What the task asks
Type out every line of the data again, exactly.

§

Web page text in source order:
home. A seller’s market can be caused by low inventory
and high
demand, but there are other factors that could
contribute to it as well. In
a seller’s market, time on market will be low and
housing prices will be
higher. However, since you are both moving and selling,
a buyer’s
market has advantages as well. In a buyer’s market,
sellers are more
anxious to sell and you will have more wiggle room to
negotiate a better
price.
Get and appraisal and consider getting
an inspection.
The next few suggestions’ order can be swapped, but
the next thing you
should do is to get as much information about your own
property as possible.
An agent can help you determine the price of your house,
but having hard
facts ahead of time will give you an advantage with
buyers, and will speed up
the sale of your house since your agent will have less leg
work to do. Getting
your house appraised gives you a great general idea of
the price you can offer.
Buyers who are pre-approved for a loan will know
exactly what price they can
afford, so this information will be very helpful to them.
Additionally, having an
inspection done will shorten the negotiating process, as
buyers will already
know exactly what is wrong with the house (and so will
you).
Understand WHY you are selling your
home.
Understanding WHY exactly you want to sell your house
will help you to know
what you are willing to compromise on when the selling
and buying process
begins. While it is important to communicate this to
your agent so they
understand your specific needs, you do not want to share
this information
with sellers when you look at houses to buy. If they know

§

Answer to this exercise
Web page text in source order:
home. A seller’s market can be caused by low inventory
and high
demand, but there are other factors that could
contribute to it as well. In
a seller’s market, time on market will be low and
housing prices will be
higher. However, since you are both moving and selling,
a buyer’s
market has advantages as well. In a buyer’s market,
sellers are more
anxious to sell and you will have more wiggle room to
negotiate a better
price.
Get and appraisal and consider getting
an inspection.
The next few suggestions’ order can be swapped, but
the next thing you
should do is to get as much information about your own
property as possible.
An agent can help you determine the price of your house,
but having hard
facts ahead of time will give you an advantage with
buyers, and will speed up
the sale of your house since your agent will have less leg
work to do. Getting
your house appraised gives you a great general idea of
the price you can offer.
Buyers who are pre-approved for a loan will know
exactly what price they can
afford, so this information will be very helpful to them.
Additionally, having an
inspection done will shorten the negotiating process, as
buyers will already
know exactly what is wrong with the house (and so will
you).
Understand WHY you are selling your
home.
Understanding WHY exactly you want to sell your house
will help you to know
what you are willing to compromise on when the selling
and buying process
begins. While it is important to communicate this to
your agent so they
understand your specific needs, you do not want to share
this information
with sellers when you look at houses to buy. If they know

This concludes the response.